Interesting, that same guy told me to stay away from the ES master kit and do something totally different, which I did. When finished it will be a combo of Mugen and Prothane in the rear and have all fresh OEM in the front. I took it on faith based on the experience of a large number of CRX racers, so we'll see how it works out.
I wanted to go with the mugen bushings but then found out that its hard as **** to get them for 91 CRX's. King doesnt carry them nor can they get them and they have no idea where I would be able to get them, So I am going with the ES kit since they are softer than the Prothane ones and plus I did get the complete hyperflex kit for like $60 or so shipped. However for the trailing arm bushings I am going to go with the Mugen ones since I can get those for mine
I will see how the ES ones work out if I dont like them I will probably go back to new OEM ones or maybe try out the prothane??
I will see how the ES ones work out if I dont like them I will probably go back to new OEM ones or maybe try out the prothane??

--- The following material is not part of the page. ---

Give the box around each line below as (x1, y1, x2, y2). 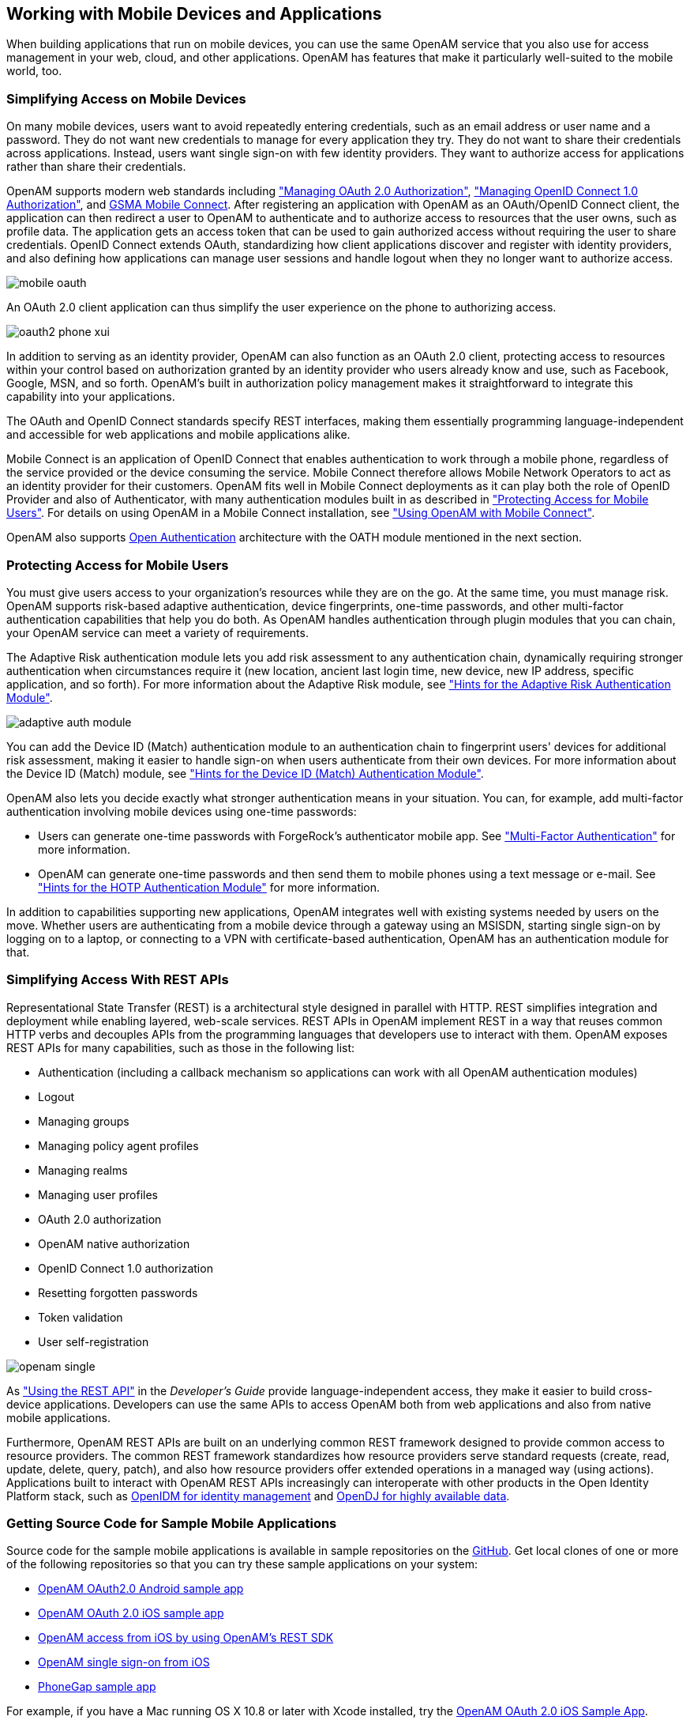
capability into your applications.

Either the Prothane or ES rear kits are a great investment. We used the ES pieces for the trailing arms, LCAs and both sway bars. Others to follow will be the radius rods and compensator arms in back. Some have the Mugen parts for the Big donuts and others (like me) did the ES and still others do the Prothane because thier stuff is press out-press in.

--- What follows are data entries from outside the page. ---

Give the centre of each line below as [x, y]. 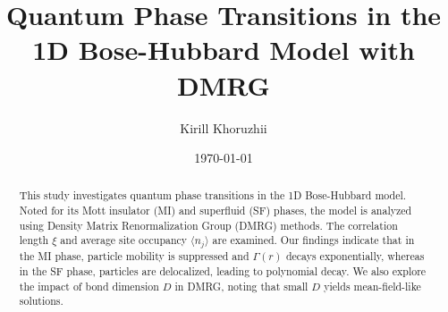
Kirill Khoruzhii [224, 127]
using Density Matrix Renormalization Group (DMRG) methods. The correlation [208, 225]
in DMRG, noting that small [241, 286]
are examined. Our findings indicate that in [313, 240]
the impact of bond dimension [89, 286]
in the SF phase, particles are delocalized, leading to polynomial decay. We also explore [223, 271]
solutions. [41, 301]
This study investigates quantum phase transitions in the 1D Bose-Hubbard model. [213, 195]

Suppliers: Check with Ultra Performance, Summit and Dennis at Village Performance. I deal with all 3 and each has a niche on the race car <G>.

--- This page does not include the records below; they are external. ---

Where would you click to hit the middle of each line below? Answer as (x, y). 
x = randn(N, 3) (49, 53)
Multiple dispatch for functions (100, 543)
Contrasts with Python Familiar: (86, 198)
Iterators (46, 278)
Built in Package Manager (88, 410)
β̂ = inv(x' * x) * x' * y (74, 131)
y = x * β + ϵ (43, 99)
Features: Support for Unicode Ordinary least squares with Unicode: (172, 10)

Suppliers: Check with Ultra Performance, Summit and Dennis at Village Performance. I deal with all 3 and each has a niche on the race car <G>.
Here are the exact words that I was told:
I would recommend ES over Prothane......the durometer of Prothane is too hard...plus their bushings are not impregnated with graphite like ES black...
dun get GAY COLORS.....ES BLACK ONLY.... you dont listen....you will be gayed like ****
I would recommend ES over Prothane......the durometer of Prothane is too hard...plus their bushings are not impregnated with graphite like ES black...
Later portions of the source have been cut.